While I do agree, this stuff is vastly more complex then just what the OP said.

But funnels are nothing more then how many people did Y after X.

If you record everything (say every single web request) you could easily do a query to find out that type of data and shove it in a table.

collecting the data isn't the problem, its the analysis thats annoying. ie. this only gets you so far:

> Small bootstrapped HTML page to view the stats, no pretty graphs or anything, just numbers.

Maybe I want to see the number of some custom event per week, ok, now show me number per session, then break it down by country etc etc. I guess you could export the data to some BI tool and create a bunch of reports, but that is a bit of a hassle, especially since in anything but a very small company the people who most want to do this analysis are going to be non-technical. Are you going to assign engineering resources to sit around making reports full time? Much easier to just use google which 1) has all this built in 2) people already know how to use

> Maybe I want to see the number of some custom event per week, ok, now show me number per session, then break it down by country etc etc.

There's this thing called SQL that the oldies used to generate such reports ... Jokes apart, I agree with the suggestion to build your own analytics, or host one using some popular open source analytic software. There is more privacy awareness among users now, and sharing your data with Google or Microsoft or Facebook is the easiest way to hurt your reputation with these individuals. Has everyone forgot that webservers still generate their own visitors logs? Moreover, if you think the data is important enough to collect and analyse, it seems quite foolish to trust a third-party with it, especially a free one.

Unlike everyone else here, I agree. In most cases you can build your own analytics.

Think about what kind of analytics you need, and then decide if you should buy something complicated or just build something simple yourself.

For example, for us crash reporting and knowing wich system version to support is important, so we built our own analytics system for that.

We don't need detailed usage statistics. It's just not very useful for us. We know that people use features that we build, the question is which features are missing! Why are people not able to use our app?

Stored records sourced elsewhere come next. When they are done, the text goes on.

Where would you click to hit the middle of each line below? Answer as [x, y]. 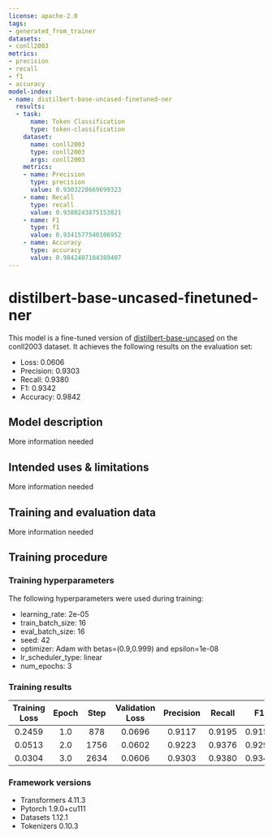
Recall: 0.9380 [44, 379]
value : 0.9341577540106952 [76, 235]
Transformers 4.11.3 [53, 800]
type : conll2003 [57, 152]
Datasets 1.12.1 [44, 817]
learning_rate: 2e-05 [54, 614]
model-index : [30, 91]
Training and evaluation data [82, 512]
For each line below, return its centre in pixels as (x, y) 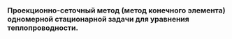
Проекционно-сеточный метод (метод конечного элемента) (116, 10)
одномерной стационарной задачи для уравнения (99, 19)
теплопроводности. (43, 28)
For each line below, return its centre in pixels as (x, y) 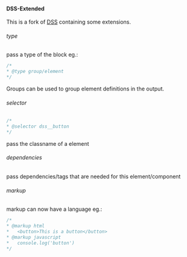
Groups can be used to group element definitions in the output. (85, 89)
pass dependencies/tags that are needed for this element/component (94, 177)
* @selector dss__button (38, 127)
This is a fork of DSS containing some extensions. (69, 22)
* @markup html (26, 226)
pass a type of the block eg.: (42, 55)
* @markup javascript (34, 237)
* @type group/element (35, 72)
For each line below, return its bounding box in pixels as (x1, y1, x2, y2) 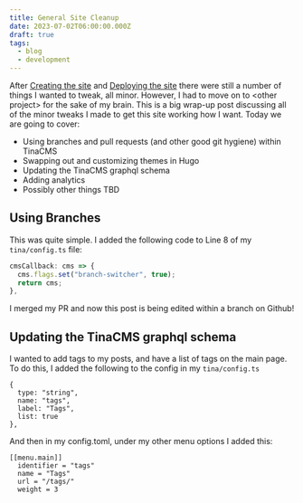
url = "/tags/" (17, 477, 75, 487)
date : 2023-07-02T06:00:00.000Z (9, 22, 131, 31)
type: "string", (17, 388, 79, 398)
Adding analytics (22, 175, 86, 185)
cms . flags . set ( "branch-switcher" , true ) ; (17, 270, 176, 279)
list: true (17, 413, 59, 422)
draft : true (9, 30, 54, 39)
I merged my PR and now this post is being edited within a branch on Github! (9, 303, 295, 314)
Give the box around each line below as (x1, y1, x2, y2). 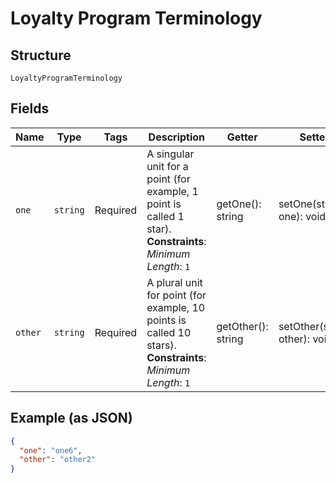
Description (148, 130, 206, 144)
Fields (10, 100, 50, 117)
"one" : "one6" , (19, 445, 83, 456)
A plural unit (146, 275, 203, 289)
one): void (278, 209, 327, 223)
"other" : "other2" (19, 455, 97, 465)
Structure (10, 47, 72, 64)
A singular (146, 147, 195, 161)
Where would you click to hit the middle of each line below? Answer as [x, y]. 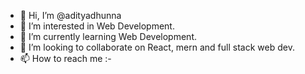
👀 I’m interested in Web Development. [97, 26]
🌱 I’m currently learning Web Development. [108, 36]
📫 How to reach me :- [65, 58]
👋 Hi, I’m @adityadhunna [70, 15]
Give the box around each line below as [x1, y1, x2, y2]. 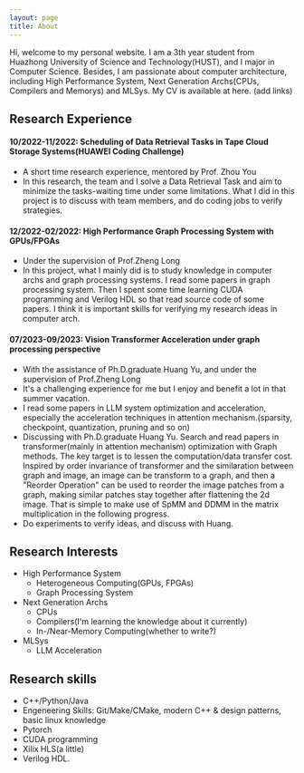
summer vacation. [22, 392, 90, 403]
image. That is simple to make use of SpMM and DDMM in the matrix [22, 498, 279, 509]
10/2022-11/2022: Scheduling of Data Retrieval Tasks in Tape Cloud [9, 137, 269, 148]
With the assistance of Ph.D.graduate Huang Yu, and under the [22, 363, 257, 374]
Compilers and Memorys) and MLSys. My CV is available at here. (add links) [9, 85, 293, 96]
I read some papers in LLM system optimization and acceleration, [22, 402, 267, 413]
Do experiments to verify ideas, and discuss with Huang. [22, 517, 233, 528]
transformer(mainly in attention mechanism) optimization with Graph [22, 440, 278, 451]
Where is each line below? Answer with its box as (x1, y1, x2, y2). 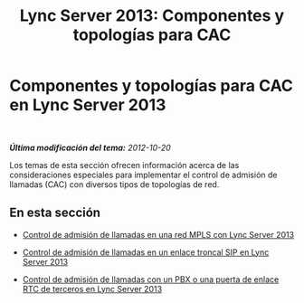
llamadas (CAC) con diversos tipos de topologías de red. (9, 178, 220, 190)
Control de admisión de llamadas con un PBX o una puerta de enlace (22, 273, 280, 285)
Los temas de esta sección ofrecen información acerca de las (9, 159, 240, 170)
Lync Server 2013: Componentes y (19, 5, 285, 26)
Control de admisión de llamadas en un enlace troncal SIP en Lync (22, 246, 270, 258)
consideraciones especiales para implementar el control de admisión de (9, 169, 278, 180)
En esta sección (9, 205, 101, 221)
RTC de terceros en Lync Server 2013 (22, 283, 163, 294)
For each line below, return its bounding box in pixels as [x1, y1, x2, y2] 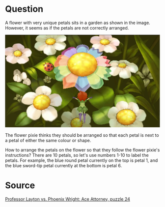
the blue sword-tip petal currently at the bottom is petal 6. [5, 162, 122, 168]
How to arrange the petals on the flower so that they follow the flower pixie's [5, 147, 160, 153]
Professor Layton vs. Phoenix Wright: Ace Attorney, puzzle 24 [5, 196, 130, 202]
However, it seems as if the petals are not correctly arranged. [5, 25, 129, 30]
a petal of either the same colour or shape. [5, 137, 91, 143]
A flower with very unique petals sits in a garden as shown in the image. [5, 20, 151, 26]
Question [5, 3, 43, 15]
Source [5, 180, 35, 191]

No amount of analytics on our existing users is going to tell us that, so getting powerful analytics is just not important for us.

It's weird if the policy is you can do whatever you want as powerful as you want if you roll your own, but you can't do anything no matter how simple if you use a free third-party SDK, but... is that what it looks like?
No sorry, that isn't it at all but it's easy to see how you would think so.

You can do whatever tracking you like, however you like using whatever SDK you like, as long as you obey basically two rules:

* If you are tracking identifiable information you must present an opt-in dialog. It doesn't matter if you roll your own or use an SDK to do it.

* If you are doing 3rd party tracking, and generally these SDKs are designed to do that, you must indicate this in the App's privacy information.

Honestly, that's all there is to it. The whole article, and the "de-factor ban' narrative being pushed so hard on this forum are predicated on the assumption that doing either of these things is simply inconceivable. However if you are willing to do them, all the restrictions melt away. It's really as simple as that. Ask the users and tell them the truth. That's all that's being required.

The only complications come if you want to weasel your way out of doing these things. That's why the blog post author, and the 'de-facto ban' crowd here think this is such a fiendishly difficult problem.

Waiting for a open source GitHub version